そこで我々がとった方法は……「発電容量を考えるとどうしてもホストの方が電力を喰うからUNIXサーバーをマシン室の外に出してそこにホストをいれる!」と言うものでした。当時、そのシステム用に使っていたUNIXはAP/DBサーバー合わせて4台あったのでそれをマシン室から出すとちょうどホストが入る、と。「んな無茶な!」って感じですが、実際そうだったのだから仕方ありません。テトリスとかぷよぷよみたいにちょうどUNIXサーバーを外に出せばホストが置けたのですから。

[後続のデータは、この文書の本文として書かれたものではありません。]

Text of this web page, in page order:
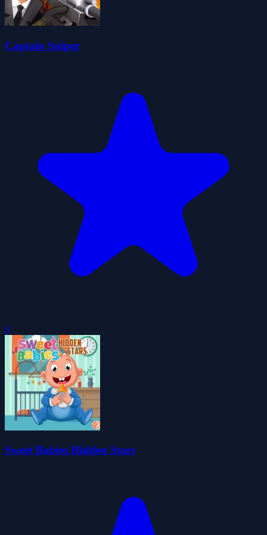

結果、不格好ではありますがマシン室の入り口のドアの横の壁に伝うように4台のUNIXサーバーを配置しました。僕がUNIXサーバーだとしたら相当な屈辱を味わう形になります。

今、自宅で普通にパソコンを使ったりノートパソコンを使われている方ってあんまり冷却って意識した事ないと思うんですよ。夏にスマホ使ってて「なんか異常に熱く無いか?」って思う事がある位だと思います。そう、夏……。

ある熱い夏の夜でした。いつものようにホスト対応にプログラムを修正していた時です。プロジェクトメンバーの誰かが「あれ?39番のサーバー生きてます?なんか繋がらなくなって…」と言いました。言い忘れましたが、プロジェクトルームとマシン室は結構距離が離れています。またUNIXサーバーは当時連番で下2桁が39,40,41,42番と呼ばれていました。

僕もさっそく確認してみます。ターミナルを立ち上げ39番サーバーに繋ぐ…確かに繋がりません。ただ40番〜42番は繋がりました。
「39番、ダメっぽいですね。ただ、40〜42番は繋がりました」と僕が言うと、先輩が「40番繋がらないよ」と。それに応じるように他の人が「さっきまで繋がっていたけれど41番、42番もダメだ…」と。

Eva maya

「39番から42番のサーバー、全台アクセスできません!!」

僕たちは一瞬焦りました。「いったいマシン室(の外の壁に置いたUNIXサーバー)で何が起こっているんだ……」と。

と言ってもゾンビ物のホラー映画では無いのでみんなで実際に行ってみる事に。
結果、一言で言うとマシンが異常な温度になったので強制的に落ちただけでした。通常、こういうサーバーはシステム内で温度管理がされており一定の温度を超えた場合、安全策として自分でシャットダウンを行うように作られています。勝手に電源が落ちるとデータが壊れるので「危ないから、そろそろ歯磨いて風呂入って寝ますわ」と言う行動を起こすように作られているのです。

ただ、今回は急激に温度が上がってしまいその猶予が無かったみたいです(それはそれで問題ですが)。39番から順番に死んでいったのは物理的に一番奥(部屋の隅で一番熱が篭るところ)から順番に死んでいったみたいです。一斉に全部死んだのならなんか分かるんですが1台ずつ落ちていく様に当時戦慄が走ったものです。

……ちなみに後日譚なのですが、とは言えマシン室は一杯ですぐに拡張できないため、UNIXサーバーが置いてある場所に応急プロジェクト部屋が作られ、扇風機と温度計が置かれる事になりました。ただ置いただけではまた同じような事が起こるのでそこに常勤するメンバー(1〜2名)を配置して仕事するという実にアナログな手法での対策。たまにその部屋に仕事で行くと「あちー」と言いながら団扇を仰ぐメンバーがいるのでした。

ちなみに、実話です。
僕はデータ流出とか大規模システム障害の件があるのでクラウドも程々にと思う古い考えですが、オンプレはオンプレでシステム運用以外に、物理的な問題もあったりするのですよと言うお話でした。